■ **Data**:
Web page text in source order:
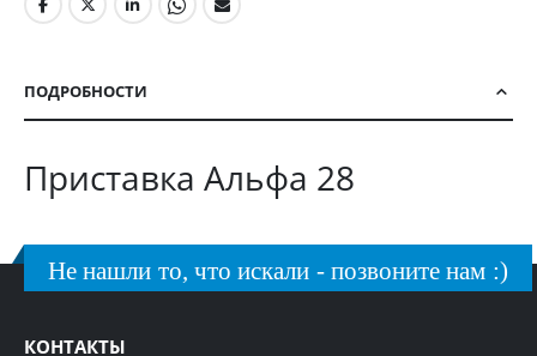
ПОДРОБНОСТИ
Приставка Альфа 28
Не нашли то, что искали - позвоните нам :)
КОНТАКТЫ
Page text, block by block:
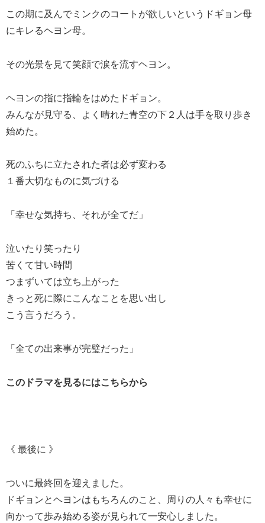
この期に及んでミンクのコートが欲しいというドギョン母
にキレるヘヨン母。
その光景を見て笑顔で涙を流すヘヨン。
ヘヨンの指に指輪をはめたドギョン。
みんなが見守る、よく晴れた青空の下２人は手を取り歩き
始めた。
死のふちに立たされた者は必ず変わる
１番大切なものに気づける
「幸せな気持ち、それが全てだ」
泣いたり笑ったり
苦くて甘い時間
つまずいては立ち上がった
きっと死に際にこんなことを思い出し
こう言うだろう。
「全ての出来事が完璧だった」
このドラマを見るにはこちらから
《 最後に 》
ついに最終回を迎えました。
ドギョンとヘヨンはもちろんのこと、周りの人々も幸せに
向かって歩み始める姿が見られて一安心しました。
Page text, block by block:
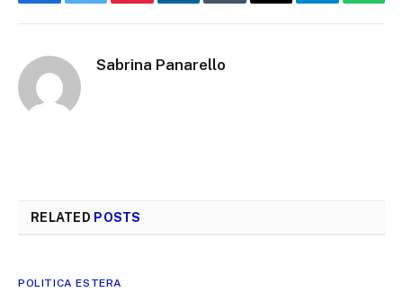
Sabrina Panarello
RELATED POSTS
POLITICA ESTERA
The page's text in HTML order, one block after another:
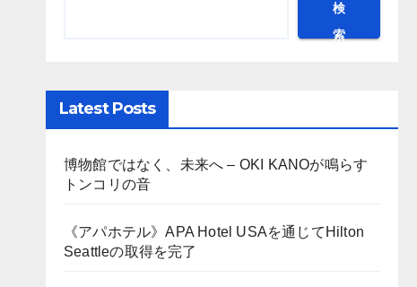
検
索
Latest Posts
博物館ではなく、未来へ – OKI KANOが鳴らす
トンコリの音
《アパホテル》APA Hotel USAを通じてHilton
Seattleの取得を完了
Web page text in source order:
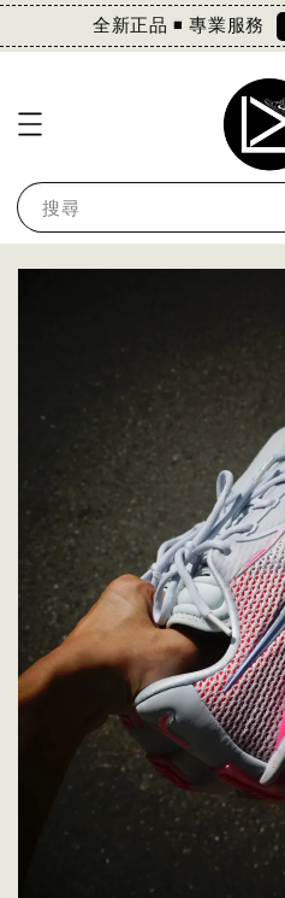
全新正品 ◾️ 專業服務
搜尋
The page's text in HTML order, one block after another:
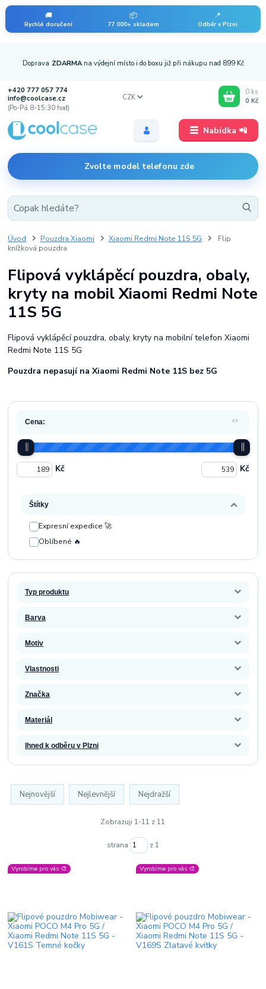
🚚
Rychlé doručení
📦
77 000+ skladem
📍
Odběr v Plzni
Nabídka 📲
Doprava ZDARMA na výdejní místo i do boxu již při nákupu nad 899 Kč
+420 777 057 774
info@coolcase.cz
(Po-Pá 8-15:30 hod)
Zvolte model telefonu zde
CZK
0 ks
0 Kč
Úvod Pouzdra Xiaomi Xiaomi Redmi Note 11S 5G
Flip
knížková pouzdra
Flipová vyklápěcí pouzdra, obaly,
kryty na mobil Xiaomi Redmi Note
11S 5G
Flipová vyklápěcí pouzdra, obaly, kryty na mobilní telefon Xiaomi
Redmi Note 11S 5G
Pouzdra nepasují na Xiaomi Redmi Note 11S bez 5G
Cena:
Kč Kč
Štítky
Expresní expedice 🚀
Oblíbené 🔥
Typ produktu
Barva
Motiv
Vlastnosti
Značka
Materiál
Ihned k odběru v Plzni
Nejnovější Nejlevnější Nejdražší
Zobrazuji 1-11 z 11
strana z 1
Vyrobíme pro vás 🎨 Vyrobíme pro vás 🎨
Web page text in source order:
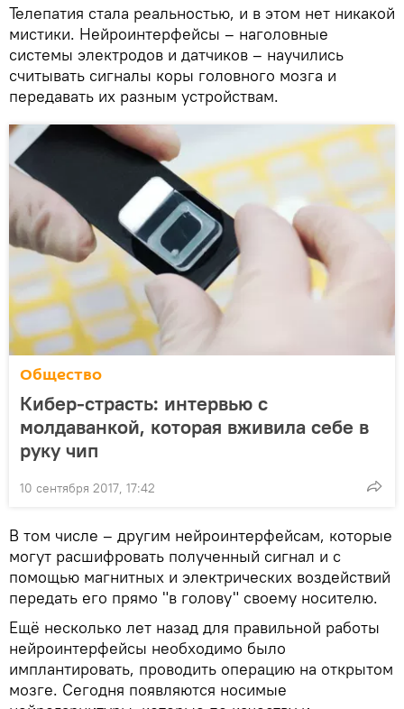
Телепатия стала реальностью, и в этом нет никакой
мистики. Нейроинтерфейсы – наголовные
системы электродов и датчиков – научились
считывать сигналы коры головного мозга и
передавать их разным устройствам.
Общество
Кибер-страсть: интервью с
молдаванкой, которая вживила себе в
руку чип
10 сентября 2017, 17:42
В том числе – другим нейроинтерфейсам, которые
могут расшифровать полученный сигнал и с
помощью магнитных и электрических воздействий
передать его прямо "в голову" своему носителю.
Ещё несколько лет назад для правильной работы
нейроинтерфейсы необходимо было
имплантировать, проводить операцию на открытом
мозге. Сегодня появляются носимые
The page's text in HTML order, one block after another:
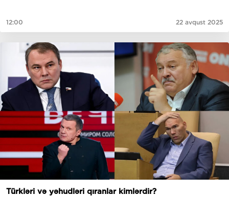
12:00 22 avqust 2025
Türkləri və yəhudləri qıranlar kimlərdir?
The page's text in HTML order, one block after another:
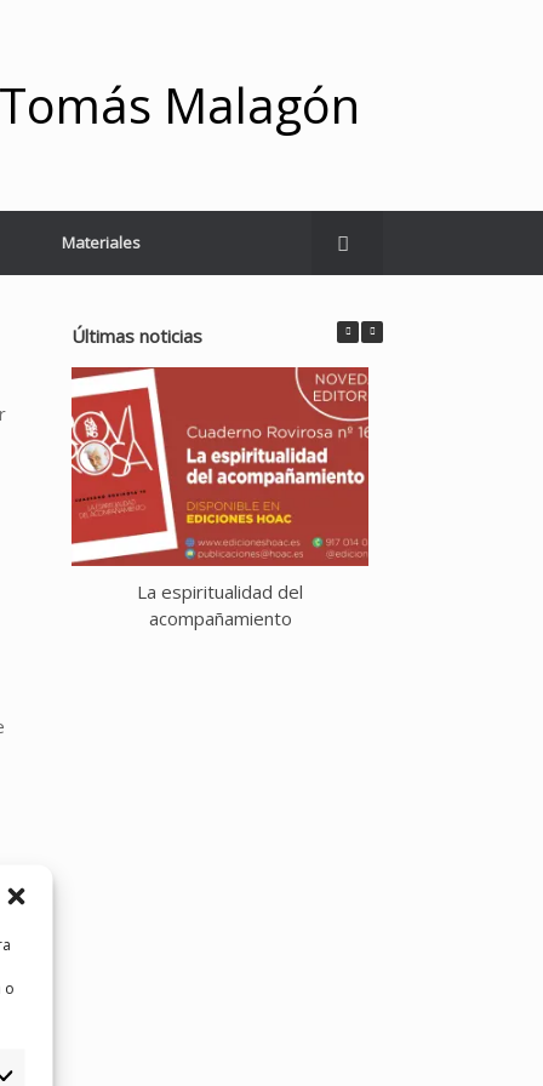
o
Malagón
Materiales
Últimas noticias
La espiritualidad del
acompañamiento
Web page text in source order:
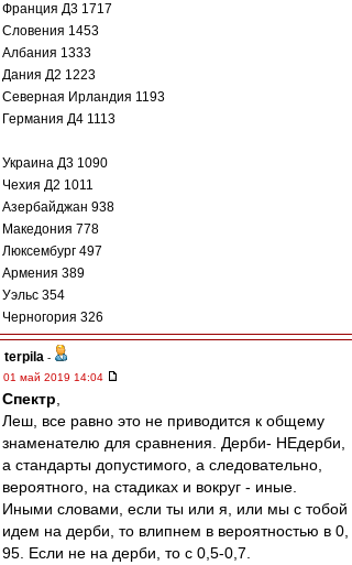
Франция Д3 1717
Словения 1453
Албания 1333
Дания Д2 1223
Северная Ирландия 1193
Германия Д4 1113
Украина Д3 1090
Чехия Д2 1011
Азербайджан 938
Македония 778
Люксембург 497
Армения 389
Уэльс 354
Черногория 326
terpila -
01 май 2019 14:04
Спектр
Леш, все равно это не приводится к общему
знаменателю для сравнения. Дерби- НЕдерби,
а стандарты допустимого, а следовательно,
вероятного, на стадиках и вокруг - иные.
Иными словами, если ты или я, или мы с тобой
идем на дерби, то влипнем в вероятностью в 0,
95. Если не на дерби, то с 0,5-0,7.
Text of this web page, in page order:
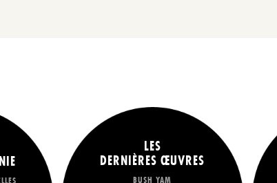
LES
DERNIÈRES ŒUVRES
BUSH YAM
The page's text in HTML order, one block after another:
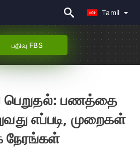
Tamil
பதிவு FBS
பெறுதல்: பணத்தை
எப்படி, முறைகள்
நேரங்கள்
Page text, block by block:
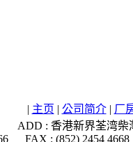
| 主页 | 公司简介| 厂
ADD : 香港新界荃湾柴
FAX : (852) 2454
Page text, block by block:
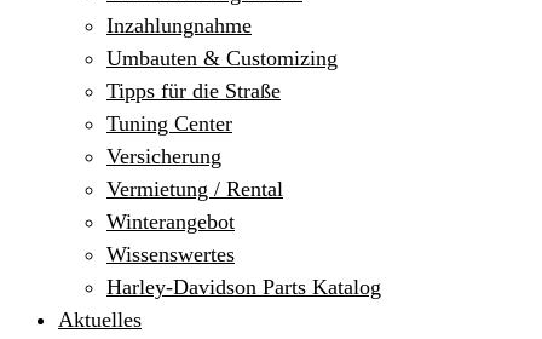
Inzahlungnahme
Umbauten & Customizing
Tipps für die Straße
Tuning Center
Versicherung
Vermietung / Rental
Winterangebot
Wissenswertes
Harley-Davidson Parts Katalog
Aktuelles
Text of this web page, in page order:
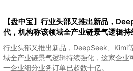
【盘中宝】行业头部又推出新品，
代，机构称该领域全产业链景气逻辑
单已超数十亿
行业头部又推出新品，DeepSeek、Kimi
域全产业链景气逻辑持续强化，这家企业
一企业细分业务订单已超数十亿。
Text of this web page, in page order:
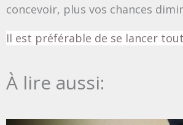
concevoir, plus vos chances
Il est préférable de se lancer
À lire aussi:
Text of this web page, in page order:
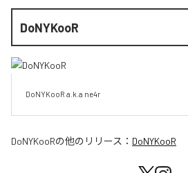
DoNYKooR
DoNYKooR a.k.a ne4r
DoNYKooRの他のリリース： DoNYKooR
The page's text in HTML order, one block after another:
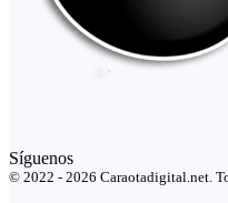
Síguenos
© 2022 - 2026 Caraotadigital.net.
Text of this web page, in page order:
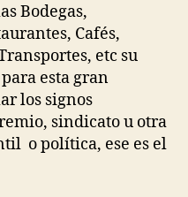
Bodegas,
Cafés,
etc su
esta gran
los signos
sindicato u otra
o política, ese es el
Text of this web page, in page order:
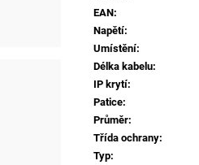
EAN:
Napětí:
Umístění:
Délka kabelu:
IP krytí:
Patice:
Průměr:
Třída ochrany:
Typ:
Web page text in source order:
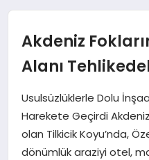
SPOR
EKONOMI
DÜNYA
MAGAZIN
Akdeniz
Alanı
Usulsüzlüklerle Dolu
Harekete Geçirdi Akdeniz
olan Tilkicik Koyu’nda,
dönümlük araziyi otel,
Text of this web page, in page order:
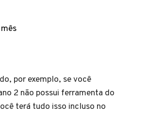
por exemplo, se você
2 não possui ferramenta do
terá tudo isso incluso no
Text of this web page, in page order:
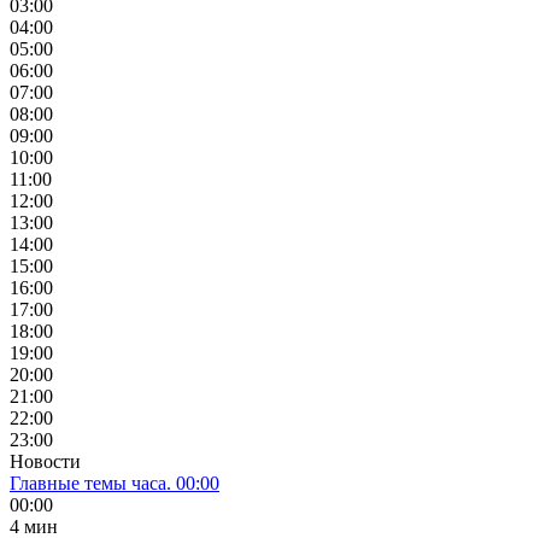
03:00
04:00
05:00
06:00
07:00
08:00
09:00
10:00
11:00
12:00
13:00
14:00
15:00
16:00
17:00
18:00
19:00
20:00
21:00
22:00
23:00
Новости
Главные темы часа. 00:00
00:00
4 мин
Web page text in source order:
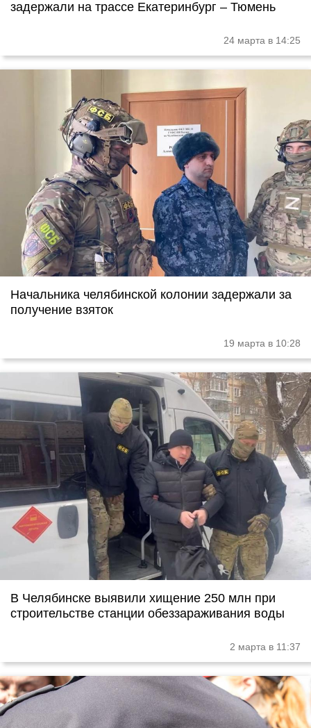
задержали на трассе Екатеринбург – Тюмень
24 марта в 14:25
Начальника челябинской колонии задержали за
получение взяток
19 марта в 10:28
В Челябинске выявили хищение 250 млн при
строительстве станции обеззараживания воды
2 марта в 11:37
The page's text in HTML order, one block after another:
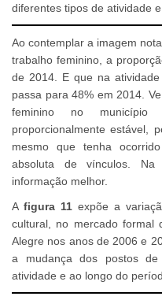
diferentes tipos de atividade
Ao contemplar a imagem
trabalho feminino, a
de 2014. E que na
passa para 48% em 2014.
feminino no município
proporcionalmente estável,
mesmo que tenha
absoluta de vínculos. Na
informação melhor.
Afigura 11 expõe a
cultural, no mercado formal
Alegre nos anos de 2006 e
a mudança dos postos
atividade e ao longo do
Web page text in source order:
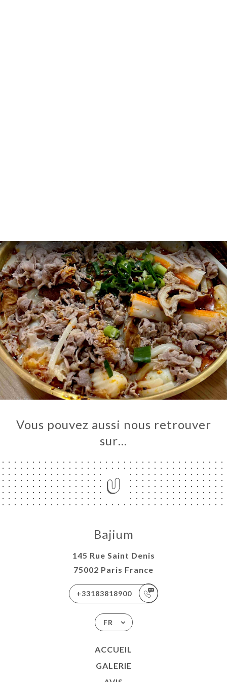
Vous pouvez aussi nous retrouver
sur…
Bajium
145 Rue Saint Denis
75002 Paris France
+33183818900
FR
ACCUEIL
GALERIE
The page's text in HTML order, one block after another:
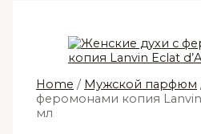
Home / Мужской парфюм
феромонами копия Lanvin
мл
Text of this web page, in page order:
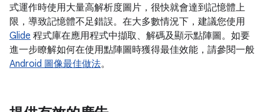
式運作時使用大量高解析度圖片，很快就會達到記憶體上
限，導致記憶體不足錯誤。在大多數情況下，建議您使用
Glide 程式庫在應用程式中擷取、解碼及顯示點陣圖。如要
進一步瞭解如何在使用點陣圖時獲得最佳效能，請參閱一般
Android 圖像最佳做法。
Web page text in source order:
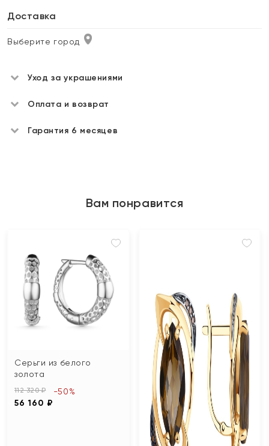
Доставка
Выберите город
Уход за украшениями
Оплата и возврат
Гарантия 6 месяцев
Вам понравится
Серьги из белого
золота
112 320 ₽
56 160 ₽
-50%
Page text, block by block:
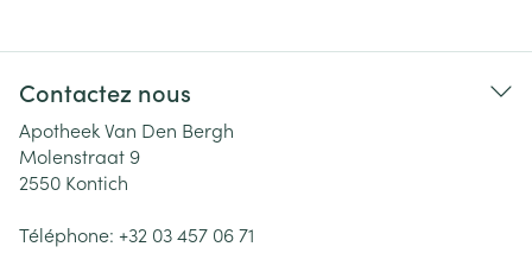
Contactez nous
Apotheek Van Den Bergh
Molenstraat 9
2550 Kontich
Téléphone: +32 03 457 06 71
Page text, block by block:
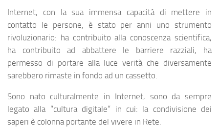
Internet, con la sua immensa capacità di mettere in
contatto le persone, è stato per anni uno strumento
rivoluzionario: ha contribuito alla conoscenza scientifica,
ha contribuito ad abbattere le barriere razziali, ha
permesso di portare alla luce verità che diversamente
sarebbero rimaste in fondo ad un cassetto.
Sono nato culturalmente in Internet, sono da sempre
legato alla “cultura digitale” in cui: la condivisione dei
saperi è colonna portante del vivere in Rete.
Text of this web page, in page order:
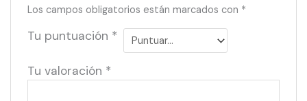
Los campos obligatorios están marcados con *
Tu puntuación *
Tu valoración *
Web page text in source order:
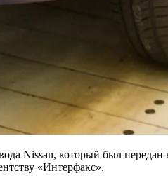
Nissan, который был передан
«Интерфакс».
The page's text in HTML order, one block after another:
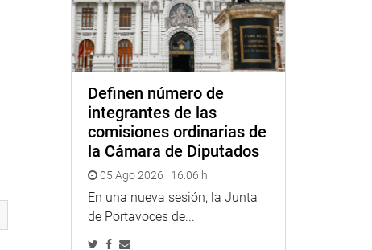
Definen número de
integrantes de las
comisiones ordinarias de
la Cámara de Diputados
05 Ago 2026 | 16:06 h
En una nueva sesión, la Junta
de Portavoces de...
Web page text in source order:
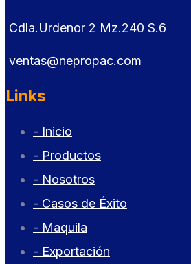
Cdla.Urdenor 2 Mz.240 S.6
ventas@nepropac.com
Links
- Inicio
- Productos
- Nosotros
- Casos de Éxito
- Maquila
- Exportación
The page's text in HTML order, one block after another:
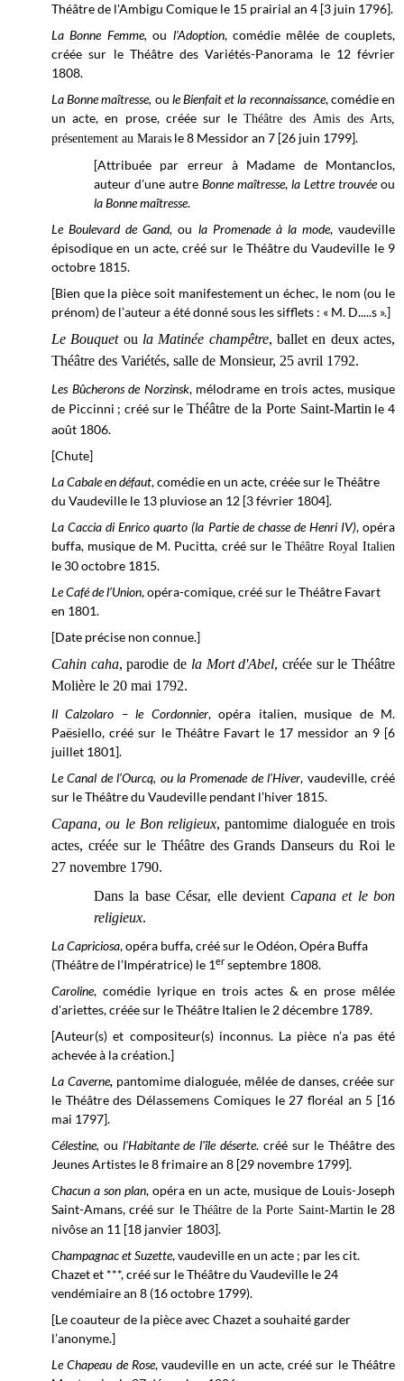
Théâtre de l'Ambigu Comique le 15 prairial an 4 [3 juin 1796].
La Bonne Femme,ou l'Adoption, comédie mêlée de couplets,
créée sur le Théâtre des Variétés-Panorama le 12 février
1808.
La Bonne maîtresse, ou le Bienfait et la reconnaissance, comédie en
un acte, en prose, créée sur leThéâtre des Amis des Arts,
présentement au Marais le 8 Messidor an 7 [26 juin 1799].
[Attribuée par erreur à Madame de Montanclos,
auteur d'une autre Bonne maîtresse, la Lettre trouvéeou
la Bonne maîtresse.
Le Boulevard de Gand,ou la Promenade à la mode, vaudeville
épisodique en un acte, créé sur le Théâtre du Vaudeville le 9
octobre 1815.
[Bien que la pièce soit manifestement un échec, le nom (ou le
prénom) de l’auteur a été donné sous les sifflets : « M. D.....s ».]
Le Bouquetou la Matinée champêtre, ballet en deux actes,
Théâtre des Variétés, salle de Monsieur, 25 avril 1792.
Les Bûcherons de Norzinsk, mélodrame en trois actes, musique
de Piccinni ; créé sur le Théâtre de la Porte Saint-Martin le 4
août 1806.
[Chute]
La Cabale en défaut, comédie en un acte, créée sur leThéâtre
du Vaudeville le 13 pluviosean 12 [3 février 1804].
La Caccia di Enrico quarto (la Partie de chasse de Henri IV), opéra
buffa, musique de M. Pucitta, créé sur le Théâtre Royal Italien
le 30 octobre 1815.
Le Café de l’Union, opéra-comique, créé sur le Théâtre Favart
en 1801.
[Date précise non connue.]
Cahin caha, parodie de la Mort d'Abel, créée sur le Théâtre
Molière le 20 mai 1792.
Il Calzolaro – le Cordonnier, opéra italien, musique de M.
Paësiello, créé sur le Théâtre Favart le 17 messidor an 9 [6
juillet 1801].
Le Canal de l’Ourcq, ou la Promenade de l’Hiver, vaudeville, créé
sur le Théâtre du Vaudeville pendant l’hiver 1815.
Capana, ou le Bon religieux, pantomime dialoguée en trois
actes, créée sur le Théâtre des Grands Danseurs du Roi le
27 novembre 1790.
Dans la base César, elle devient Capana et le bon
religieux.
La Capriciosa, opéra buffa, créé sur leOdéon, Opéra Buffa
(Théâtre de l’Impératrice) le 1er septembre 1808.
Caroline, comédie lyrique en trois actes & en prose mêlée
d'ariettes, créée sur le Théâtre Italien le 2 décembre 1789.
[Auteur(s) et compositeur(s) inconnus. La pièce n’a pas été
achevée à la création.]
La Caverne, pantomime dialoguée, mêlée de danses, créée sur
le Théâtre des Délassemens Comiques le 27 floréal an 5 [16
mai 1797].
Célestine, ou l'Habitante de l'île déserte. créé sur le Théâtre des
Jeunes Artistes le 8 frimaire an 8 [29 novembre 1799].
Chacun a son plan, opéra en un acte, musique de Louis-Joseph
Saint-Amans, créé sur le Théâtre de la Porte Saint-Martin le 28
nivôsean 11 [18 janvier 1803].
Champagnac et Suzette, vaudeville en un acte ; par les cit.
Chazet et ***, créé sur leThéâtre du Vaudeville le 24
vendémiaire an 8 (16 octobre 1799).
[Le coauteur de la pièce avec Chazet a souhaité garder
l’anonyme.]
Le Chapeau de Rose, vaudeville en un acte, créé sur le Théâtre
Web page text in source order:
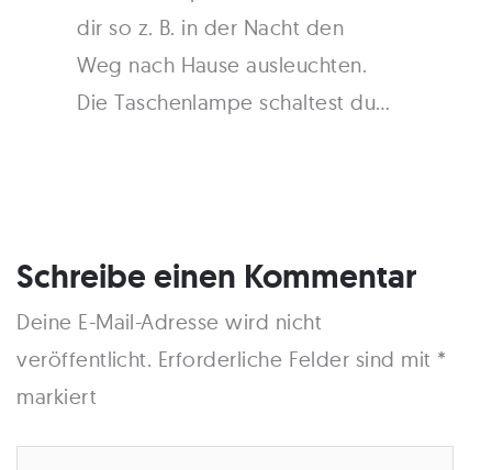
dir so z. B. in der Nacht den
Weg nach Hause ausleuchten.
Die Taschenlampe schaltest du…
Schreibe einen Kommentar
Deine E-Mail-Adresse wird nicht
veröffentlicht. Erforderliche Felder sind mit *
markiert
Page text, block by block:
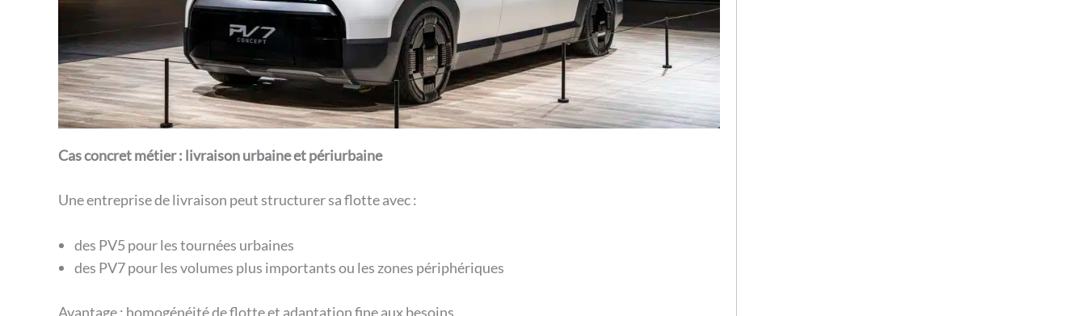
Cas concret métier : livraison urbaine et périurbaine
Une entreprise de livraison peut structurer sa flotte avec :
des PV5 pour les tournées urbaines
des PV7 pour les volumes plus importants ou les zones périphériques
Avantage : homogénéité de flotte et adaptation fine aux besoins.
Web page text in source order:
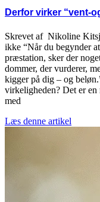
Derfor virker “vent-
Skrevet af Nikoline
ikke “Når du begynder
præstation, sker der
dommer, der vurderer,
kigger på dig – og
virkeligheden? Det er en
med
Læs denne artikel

■ **What you have to do**:
Take the lines from the start of the material to the line with "knížková pouzdra", both included, and transcribe them exactly without the pictures.

■ **Exercise result**:
Web page text in source order:
ПОДРОБНОСТИ
Приставка Альфа 28
Не нашли то, что искали - позвоните нам :)
КОНТАКТЫ
Page text, block by block:
この期に及んでミンクのコートが欲しいというドギョン母
にキレるヘヨン母。
その光景を見て笑顔で涙を流すヘヨン。
ヘヨンの指に指輪をはめたドギョン。
みんなが見守る、よく晴れた青空の下２人は手を取り歩き
始めた。
死のふちに立たされた者は必ず変わる
１番大切なものに気づける
「幸せな気持ち、それが全てだ」
泣いたり笑ったり
苦くて甘い時間
つまずいては立ち上がった
きっと死に際にこんなことを思い出し
こう言うだろう。
「全ての出来事が完璧だった」
このドラマを見るにはこちらから
《 最後に 》
ついに最終回を迎えました。
ドギョンとヘヨンはもちろんのこと、周りの人々も幸せに
向かって歩み始める姿が見られて一安心しました。
Page text, block by block:
Sabrina Panarello
RELATED POSTS
POLITICA ESTERA
The page's text in HTML order, one block after another:
検
索
Latest Posts
博物館ではなく、未来へ – OKI KANOが鳴らす
トンコリの音
《アパホテル》APA Hotel USAを通じてHilton
Seattleの取得を完了
Web page text in source order:
全新正品 ◾️ 專業服務
搜尋
The page's text in HTML order, one block after another:
🚚
Rychlé doručení
📦
77 000+ skladem
📍
Odběr v Plzni
Nabídka 📲
Doprava ZDARMA na výdejní místo i do boxu již při nákupu nad 899 Kč
+420 777 057 774
info@coolcase.cz
(Po-Pá 8-15:30 hod)
Zvolte model telefonu zde
CZK
0 ks
0 Kč
Úvod Pouzdra Xiaomi Xiaomi Redmi Note 11S 5G
Flip
knížková pouzdra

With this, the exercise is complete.